There were a number of reasons for this rapid shift. Some market driven, like the emergence of gas and the decreasing cost of renewables. But some were driven by government policies adopted to meet our carbon budgets and long-term targets.

The UK’s Carbon Price Support (tax), supplemented by the carbon price from the EU Emissions Trading Scheme, was instrumental in reducing the mix of coal over the last 3-4 years.

And we’re going further: in September, following an extensive public consultation, Prime Minister May confirmed that the UK would proceed to phase out unabated coal power generation by 2025.

The UK is proud to be one of the first countries to do this and want other countries to consider similar action.

We know that reducing coal consumption will be vital to helping many countries achieve their NDCs and to achieve our overall goals under the Paris Agreement. It is in this context that the UK and Canada initiated the Powering Past Coal Alliance at COP23 last November. The Alliance is a voluntary coalition of Governments, businesses, and other organisations committed to ending the use of unabated coal power within a timeframe compatible with the Paris Agreement.

As of this month, 28 countries and eight states and cities have signed up to the Powering Past Coal Alliance.

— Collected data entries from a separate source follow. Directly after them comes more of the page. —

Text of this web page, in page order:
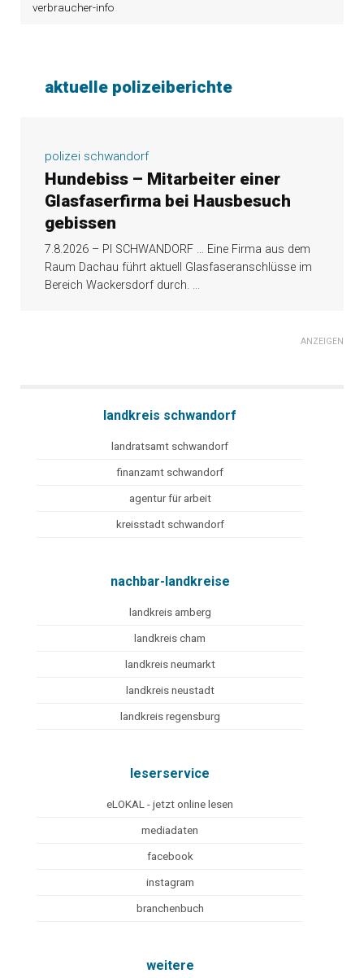
verbraucher-info
aktuelle polizeiberichte
polizei schwandorf
Hundebiss – Mitarbeiter einer
Glasfaserfirma bei Hausbesuch
gebissen
7.8.2026 – PI SCHWANDORF … Eine Firma aus dem
Raum Dachau führt aktuell Glasfaseranschlüsse im
Bereich Wackersdorf durch. ...
ANZEIGEN
landkreis schwandorf
landratsamt schwandorf
finanzamt schwandorf
agentur für arbeit
kreisstadt schwandorf
nachbar-landkreise
landkreis amberg
landkreis cham
landkreis neumarkt
landkreis neustadt
landkreis regensburg
leserservice
eLOKAL - jetzt online lesen
mediadaten
facebook
instagram
branchenbuch
weitere
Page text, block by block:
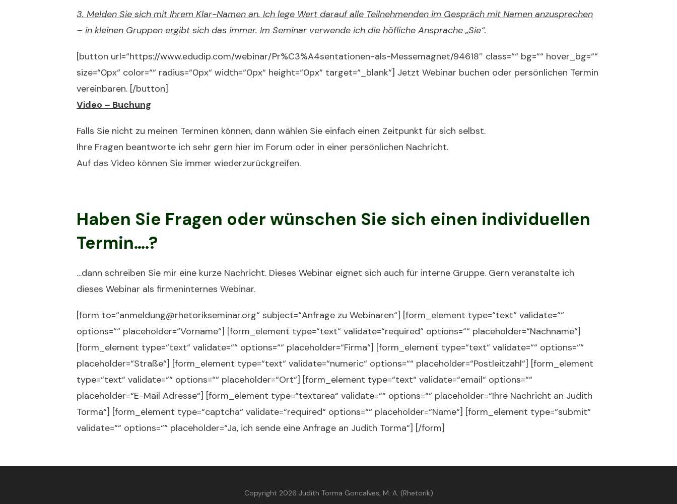
3. Melden Sie sich mit Ihrem Klar-Namen an. Ich lege Wert darauf alle Teilnehmenden im Gespräch mit Namen anzusprechen
– in kleinen Gruppen ergibt sich das immer. Im Seminar verwende ich die höfliche Ansprache „Sie“.
[button url=“https://www.edudip.com/webinar/Pr%C3%A4sentationen-als-Messemagnet/94618″ class=““ bg=““ hover_bg=““
size=“0px“ color=““ radius=“0px“ width=“0px“ height=“0px“ target=“_blank“] Jetzt Webinar buchen oder persönlichen Termin
vereinbaren. [/button]
Video – Buchung
Falls Sie nicht zu meinen Terminen können, dann wählen Sie einfach einen Zeitpunkt für sich selbst.
Ihre Fragen beantworte ich sehr gern hier im Forum oder in einer persönlichen Nachricht.
Auf das Video können Sie immer wiederzurückgreifen.
Haben Sie Fragen oder wünschen Sie sich einen individuellen
Termin….?
…dann schreiben Sie mir eine kurze Nachricht. Dieses Webinar eignet sich auch für interne Gruppe. Gern veranstalte ich
dieses Webinar als firmeninternes Webinar.
[form to=“anmeldung@rhetorikseminar.org“ subject=“Anfrage zu Webinaren“] [form_element type=“text“ validate=““
options=““ placeholder=“Vorname“] [form_element type=“text“ validate=“required“ options=““ placeholder=“Nachname“]
[form_element type=“text“ validate=““ options=““ placeholder=“Firma“] [form_element type=“text“ validate=““ options=““
placeholder=“Straße“] [form_element type=“text“ validate=“numeric“ options=““ placeholder=“Postleitzahl“] [form_element
type=“text“ validate=““ options=““ placeholder=“Ort“] [form_element type=“text“ validate=“email“ options=““
placeholder=“E-Mail Adresse“] [form_element type=“textarea“ validate=““ options=““ placeholder=“Ihre Nachricht an Judith
Torma“] [form_element type=“captcha“ validate=“required“ options=““ placeholder=“Name“] [form_element type=“submit“
validate=““ options=““ placeholder=“Ja, ich sende eine Anfrage an Judith Torma“] [/form]
Copyright 2026 Judith Torma Goncalves, M. A. (Rhetorik)
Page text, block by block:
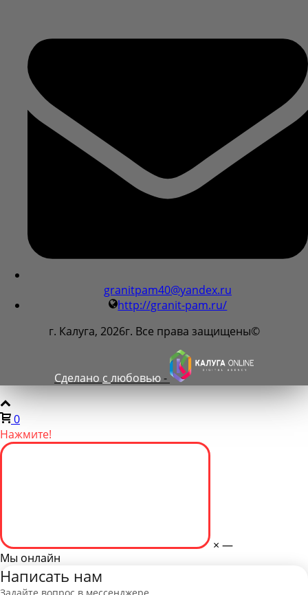
granitpam40@yandex.ru
http://granit-pam.ru/
г. Калуга, 2026г. Все права защищены©
Сделано с любовью-
0
Нажмите!
× —
Мы онлайн
Написать нам
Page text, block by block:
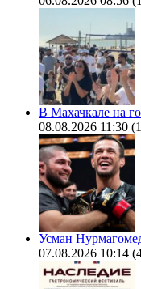
В Махачкале на
08.08.2026 11:30
Усман
07.08.2026 10:14
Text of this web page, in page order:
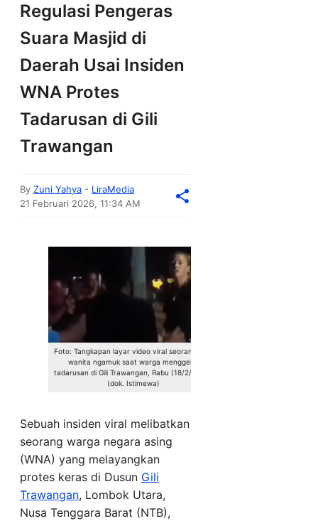
Regulasi Pengeras
Suara Masjid di
Daerah Usai Insiden
WNA Protes
Tadarusan di Gili
Trawangan
By Zuni Yahya - LiraMedia
21 Februari 2026, 11:34 AM
Foto: Tangkapan layar video viral seorang bule
wanita ngamuk saat warga menggelar
tadarusan di Gili Trawangan, Rabu (18/2/2026).
(dok. Istimewa)
Sebuah insiden viral melibatkan
seorang warga negara asing
(WNA) yang melayangkan
protes keras di Dusun Gili
Trawangan, Lombok Utara,
Nusa Tenggara Barat (NTB),

A further 28 international organisations including investors, major consumer brands and electricity generators have also signed up.

We hope that the Alliance will continue to grow, working together constructively to achieve our coal phase out targets. This might have some of my family turning in their grave – and I very much recognise there are real social and economic challenges in those communities that coal has left behind.

That’s why, as we look to meet our climate change commitments at the lowest possible net cost, we also want to maximise the social and economic benefits to the UK of the transition. So clean growth is at the heart of our modern Industrial Strategy.

There are almost 400,000 UK jobs in low carbon businesses and their supply chains, and it is estimated that the low carbon economy in the UK could grow 11 per cent per year between 2015 and 2030 - four times faster than the rest of the economy.

Combatting transport emissions and the EV Summit

Finally, there is one more area I wanted to touch on: transport sector emissions, which is a complex area for change.

We want a more modern transport system that is clean, affordable and easy to use. A laudable goal, but to meet our long-term emissions target, we believe almost every car and van in the UK will need to be zero emission by 2050. As such UK has announced a suite of policies aiming at providing both the framework and the incentives to achieve this future.

We are committed to ending the sale of all new conventional petrol and diesel cars and vans by 2040.

To support this, the UK will spend £1billion on incentivising the uptake of ultra-low emissions vehicles, including helping consumers with upfront costs.

We intend to develop one of the best electric vehicle charging networks in the world through investments in charging infrastructure and new legislation aimed at requiring charging points.

At an international level, there is a growing consensus that one of the ways to combat climate change is to transition the world’s vehicle fleet to zero emissions.

This is why our Prime Minister announced at the ‘One Planet’ Summit in Paris that the UK would host a ‘Zero Emission Vehicle Summit’ in September.

The Summit will aim to provide political impetus and profile to the deployment of Zero Emission Vehicles, helping to accelerate the investment in technology and infrastructure and growth of the global electric vehicle market and help meet the goals of the Paris Agreement.

Ladies and Gentlemen, I hope this has given you an insight into where the UK is today on clean growth, phasing out coal, and leading the international push towards zero emission vehicles. Thank you for listening and I look forward to the discussion.